Locate the string "pgdata" in the listing below. Copy every line where it is found.

BEGIN Data in this exercise

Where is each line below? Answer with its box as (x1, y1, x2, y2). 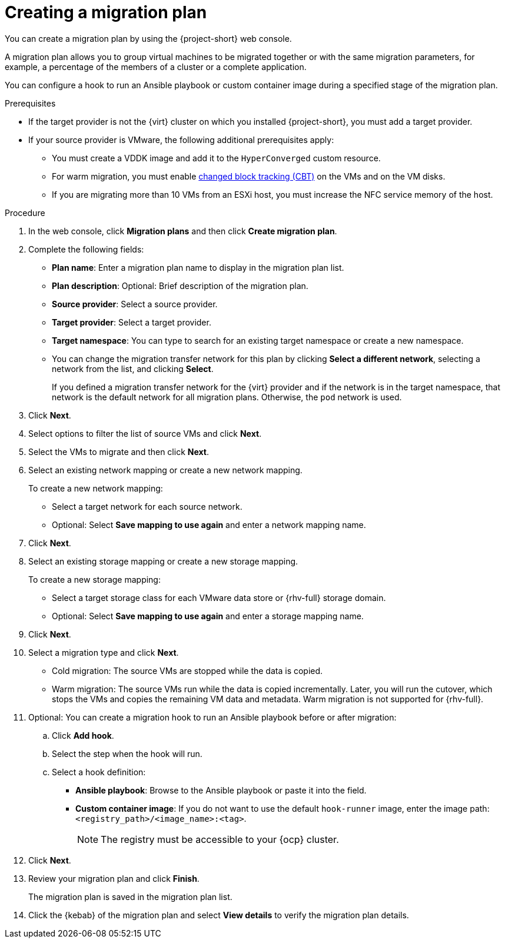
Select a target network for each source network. (52, 501, 242, 512)
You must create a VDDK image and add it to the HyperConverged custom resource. (52, 152, 381, 163)
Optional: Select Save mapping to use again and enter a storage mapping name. (52, 610, 364, 621)
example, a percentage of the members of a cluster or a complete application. (5, 61, 307, 72)
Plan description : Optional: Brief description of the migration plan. (52, 280, 308, 291)
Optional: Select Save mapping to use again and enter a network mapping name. (52, 519, 366, 530)
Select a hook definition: (52, 766, 146, 777)
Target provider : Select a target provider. (52, 317, 211, 327)
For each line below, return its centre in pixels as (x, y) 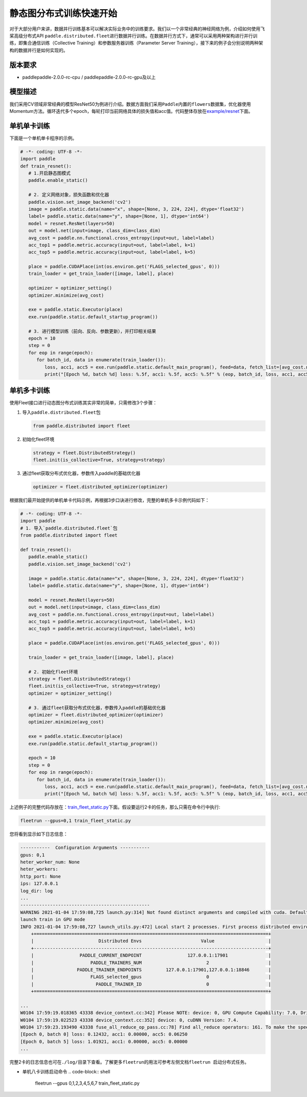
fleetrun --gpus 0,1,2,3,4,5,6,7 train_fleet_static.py (87, 1083)
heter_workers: (39, 869)
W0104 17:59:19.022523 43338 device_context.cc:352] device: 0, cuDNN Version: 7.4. (129, 1020)
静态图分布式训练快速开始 (63, 13)
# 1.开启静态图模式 (50, 173)
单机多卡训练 (30, 391)
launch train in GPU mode (53, 919)
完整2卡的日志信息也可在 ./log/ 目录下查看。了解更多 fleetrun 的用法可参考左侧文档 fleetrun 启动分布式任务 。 (129, 1062)
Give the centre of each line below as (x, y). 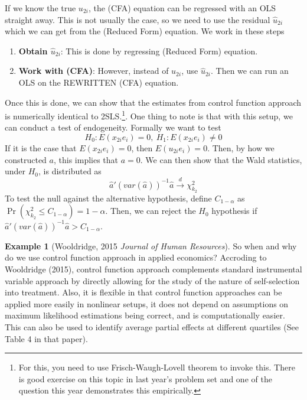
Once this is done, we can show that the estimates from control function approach (153, 102)
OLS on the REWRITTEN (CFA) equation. (99, 82)
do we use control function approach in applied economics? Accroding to (136, 257)
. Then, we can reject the (151, 211)
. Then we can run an (250, 71)
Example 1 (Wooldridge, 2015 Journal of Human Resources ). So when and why (151, 245)
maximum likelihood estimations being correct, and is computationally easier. (145, 315)
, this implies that (86, 159)
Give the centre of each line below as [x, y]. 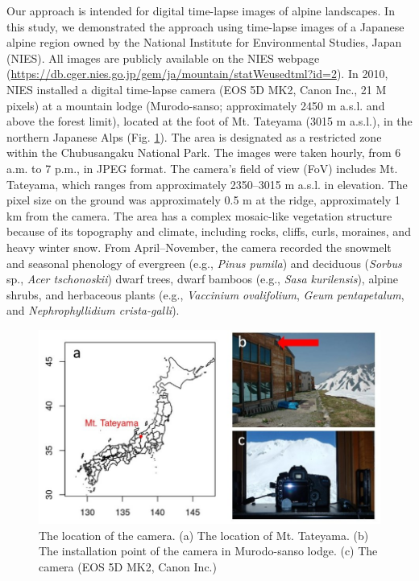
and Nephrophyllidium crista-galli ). [93, 310]
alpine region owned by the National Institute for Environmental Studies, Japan [204, 42]
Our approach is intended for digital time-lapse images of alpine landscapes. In [201, 10]
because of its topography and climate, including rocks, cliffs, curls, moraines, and [209, 231]
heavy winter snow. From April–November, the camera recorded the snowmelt [199, 247]
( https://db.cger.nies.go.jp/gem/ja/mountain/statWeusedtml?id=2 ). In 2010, [197, 74]
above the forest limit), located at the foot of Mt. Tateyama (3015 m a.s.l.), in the [209, 121]
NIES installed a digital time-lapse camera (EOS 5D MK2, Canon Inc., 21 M [197, 89]
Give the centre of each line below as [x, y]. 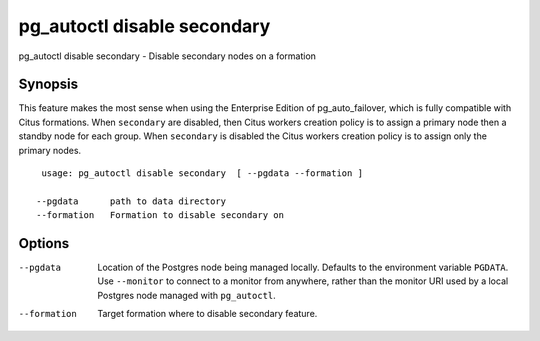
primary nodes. [50, 150]
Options [44, 243]
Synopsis [48, 84]
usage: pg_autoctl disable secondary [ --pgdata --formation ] [202, 173]
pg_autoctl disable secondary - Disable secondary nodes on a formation [167, 56]
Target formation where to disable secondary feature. [207, 314]
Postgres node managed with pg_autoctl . [187, 295]
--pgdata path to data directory [131, 201]
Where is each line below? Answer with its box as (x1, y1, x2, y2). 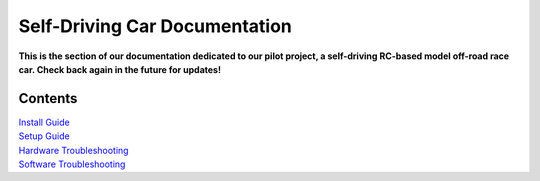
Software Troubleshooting (18, 158, 126, 170)
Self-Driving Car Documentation (18, 15, 292, 37)
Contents (18, 90, 78, 107)
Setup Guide (18, 130, 70, 142)
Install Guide (18, 116, 70, 128)
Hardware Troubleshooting (18, 144, 129, 156)
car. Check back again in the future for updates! (18, 63, 222, 75)
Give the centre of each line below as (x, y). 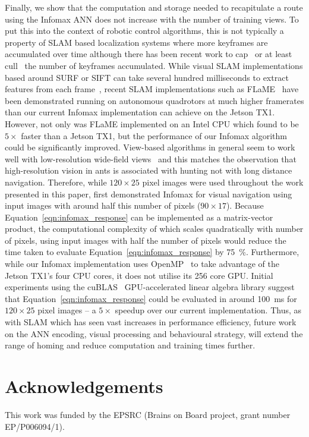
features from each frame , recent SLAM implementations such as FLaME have (152, 89)
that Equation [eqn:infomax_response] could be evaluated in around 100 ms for (151, 298)
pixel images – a (67, 310)
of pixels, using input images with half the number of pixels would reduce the (146, 240)
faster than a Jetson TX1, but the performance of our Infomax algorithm (154, 135)
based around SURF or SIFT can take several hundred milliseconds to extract (147, 77)
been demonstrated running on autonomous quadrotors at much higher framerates (154, 100)
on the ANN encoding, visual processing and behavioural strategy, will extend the (154, 333)
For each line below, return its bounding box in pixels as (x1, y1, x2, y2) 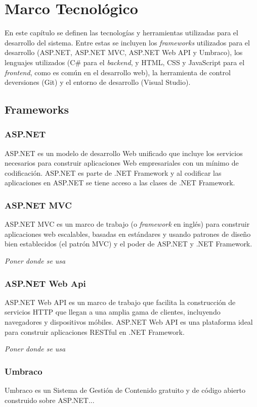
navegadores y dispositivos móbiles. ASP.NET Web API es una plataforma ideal (5, 317, 253, 327)
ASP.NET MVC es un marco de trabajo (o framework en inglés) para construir (5, 219, 250, 229)
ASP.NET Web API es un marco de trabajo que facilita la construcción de (5, 296, 236, 307)
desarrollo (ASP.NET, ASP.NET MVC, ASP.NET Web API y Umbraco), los (5, 47, 243, 58)
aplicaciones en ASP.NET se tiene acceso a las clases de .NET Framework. (5, 177, 235, 188)
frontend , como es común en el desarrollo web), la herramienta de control (5, 67, 231, 77)
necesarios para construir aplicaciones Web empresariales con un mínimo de (5, 158, 239, 168)
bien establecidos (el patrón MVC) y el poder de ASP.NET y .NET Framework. (5, 238, 252, 249)
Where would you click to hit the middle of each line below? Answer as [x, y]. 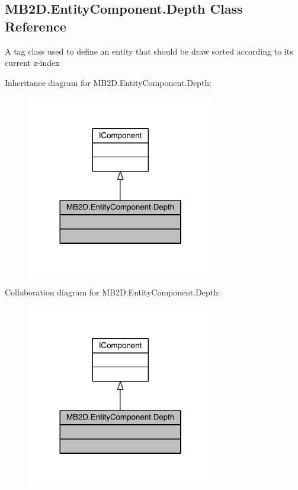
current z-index [32, 63]
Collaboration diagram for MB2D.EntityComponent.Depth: [113, 292]
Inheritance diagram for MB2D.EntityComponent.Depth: [108, 82]
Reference [36, 26]
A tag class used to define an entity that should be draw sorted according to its [149, 51]
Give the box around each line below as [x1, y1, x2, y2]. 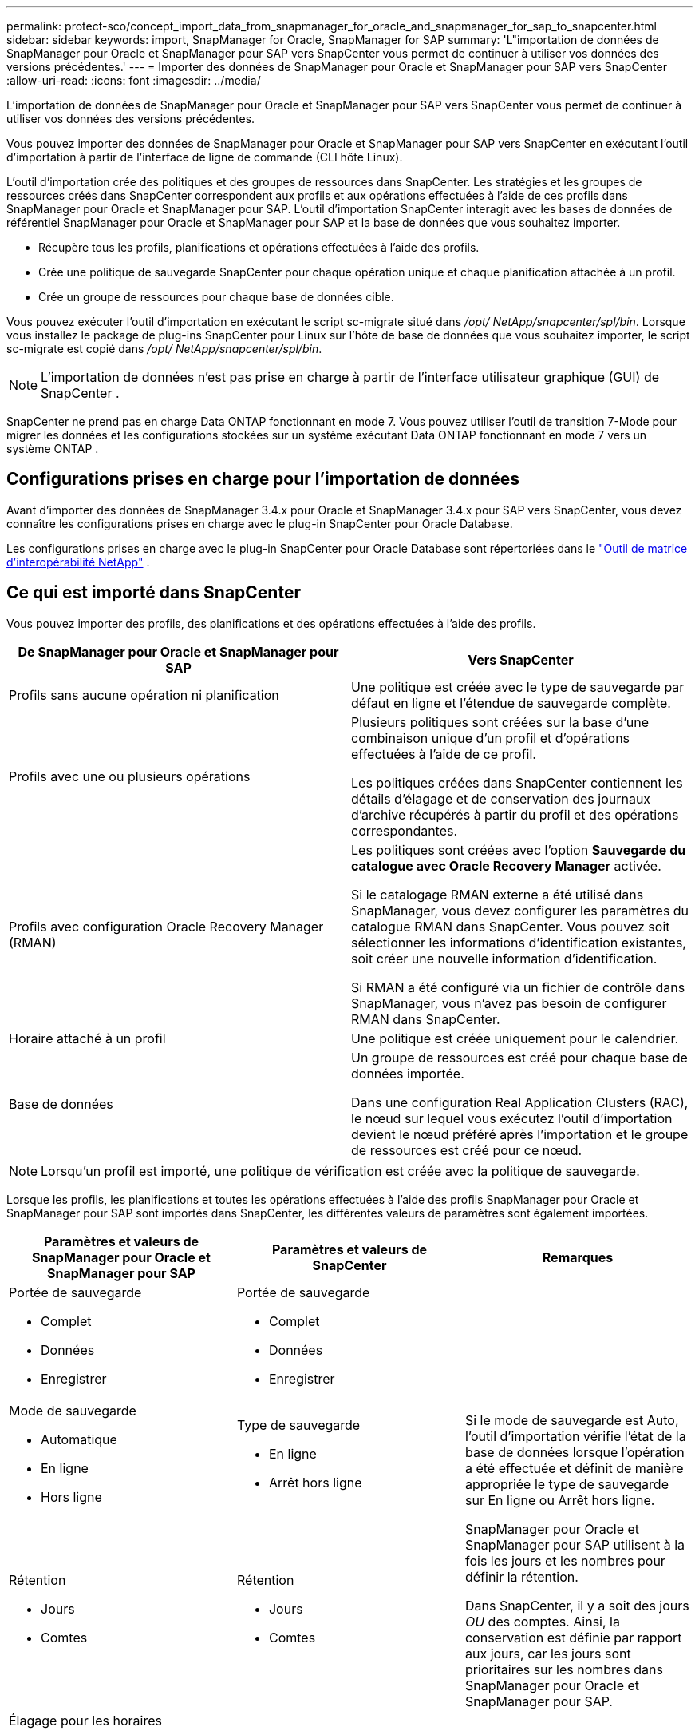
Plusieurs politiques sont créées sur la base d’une [351, 713, 650, 730]
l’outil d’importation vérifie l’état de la [464, 1427, 686, 1444]
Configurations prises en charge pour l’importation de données [6, 469, 520, 490]
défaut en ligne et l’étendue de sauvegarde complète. [351, 694, 671, 711]
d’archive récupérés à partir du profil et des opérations [351, 806, 679, 823]
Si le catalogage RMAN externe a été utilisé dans [351, 886, 644, 903]
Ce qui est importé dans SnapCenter [6, 582, 301, 603]
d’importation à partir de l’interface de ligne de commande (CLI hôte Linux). [6, 150, 403, 164]
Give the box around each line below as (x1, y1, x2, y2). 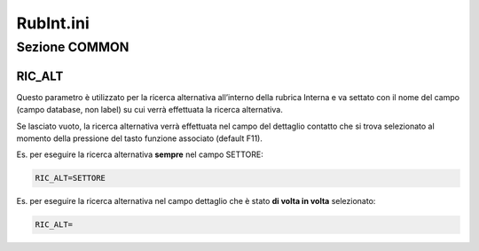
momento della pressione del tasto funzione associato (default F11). (16, 133, 263, 144)
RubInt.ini (16, 13, 90, 33)
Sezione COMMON (16, 39, 130, 55)
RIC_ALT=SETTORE (35, 173, 106, 184)
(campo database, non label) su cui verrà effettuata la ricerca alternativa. (16, 105, 283, 115)
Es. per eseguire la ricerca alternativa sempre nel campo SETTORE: (16, 149, 263, 160)
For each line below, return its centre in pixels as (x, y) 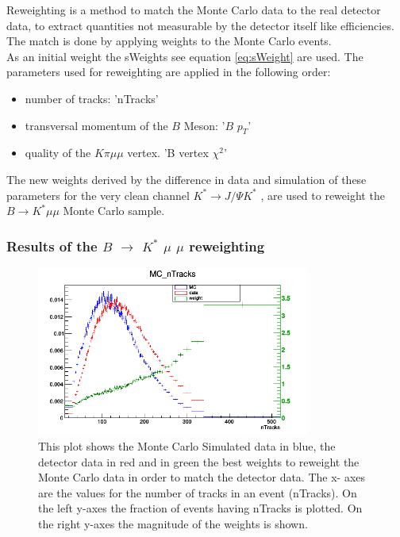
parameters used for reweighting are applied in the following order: (169, 72)
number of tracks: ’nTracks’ (92, 98)
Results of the (52, 245)
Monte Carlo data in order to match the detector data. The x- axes (202, 477)
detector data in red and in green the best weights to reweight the (199, 461)
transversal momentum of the (96, 125)
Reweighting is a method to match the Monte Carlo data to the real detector (194, 10)
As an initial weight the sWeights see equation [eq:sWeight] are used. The (185, 56)
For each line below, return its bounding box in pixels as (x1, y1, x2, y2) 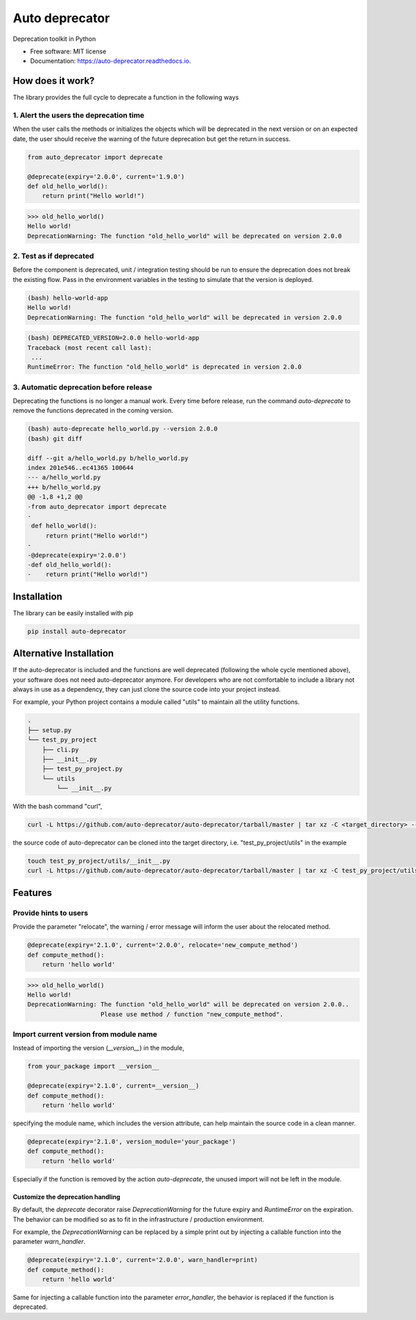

END Data in this exercise

Output below =
usage: pg_autoctl disable secondary [ --pgdata --formation ] [202, 173]
--pgdata path to data directory [131, 201]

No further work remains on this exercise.